The biasing effect of jurors’ pre-trial attitudes
It is well known that jurors’ criminal justice-related attitudes can lead to a pro-prosecution bias. In another study we examined how jurors’ interpretations of BRD and their verdicts were biased by their pre-trial attitudes. We predicted that a juror with a pro-prosecution bias would have a lower conviction threshold than a juror with a pro-defence bias, and consequently the former would be more likely to return a guilty verdict compared with the latter. The results of our study clearly demonstrated that jurors’ interpretations of BRD and their verdicts are associated with their pre-trial attitudes. The more biased jurors were towards conviction, the lower their quantitative interpretation of BRD (i.e., lower conviction threshold). In addition, jurors with a pro-prosecution bias were more likely, given the same evidence, to find a defendant guilty than those with a pro-defence attitude. Finally, pre-trial attitudes combined with interpretations of BRD were shown to be an important predictor of how a juror will vote regardless of the evidence.

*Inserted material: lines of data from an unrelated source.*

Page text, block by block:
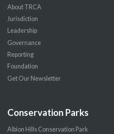
About TRCA
Jurisdiction
Leadership
Governance
Reporting
Foundation
Get Our Newsletter
Conservation Parks
Albion Hills Conservation Park
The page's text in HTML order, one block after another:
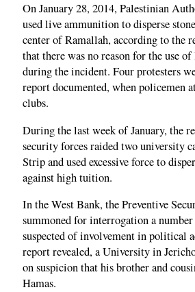
On January 28, 2014, Palestinian
used live ammunition to disperse
center of Ramallah, according to the
that there was no reason for the use
during the incident. Four protesters
report documented, when policemen
clubs.
During the last week of January, the
security forces raided two university
Strip and used excessive force to
against high tuition.
In the West Bank, the Preventive
summoned for interrogation a
suspected of involvement in political
report revealed, a University in
on suspicion that his brother and
Hamas.
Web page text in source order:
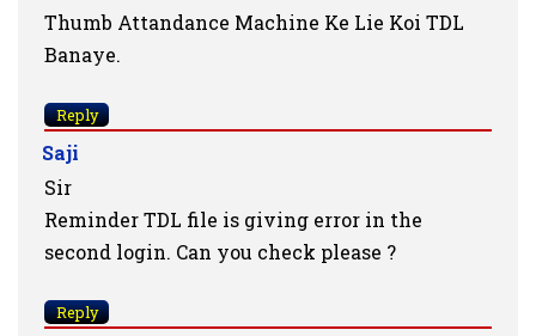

The right to trial by a fair and impartial jury is one of the pillars of our justice system. In addition, the due process model provides legal safeguards for defendants. Studies have shown public confidence in the jury system to be consistently high and by and large, it seems that they have every right to be confident. The jury system works well and most of the time the verdict is the appropriate one. However, there is no doubt that the decision-making task faced by jurors is a difficult one. Therefore, identifying those parts of the process where jurors may need help is important. The findings of our research programme suggest that initiatives might be needed to deal with potential variability in jurors’ interpretations of BRD. Jurors’ ability to understand legal directions and operate with as little influence from extra-evidential factors is a crucial element in the proper functioning of the jury decision-making process. Given that the legal system confers great responsibility on jurors to make decisions that may have severe consequences for the defendant’s liberty and for public safety, the system is responsible for setting out clearly what it asks of the juror, so that jurors can, and are confident that they can, accomplish this task.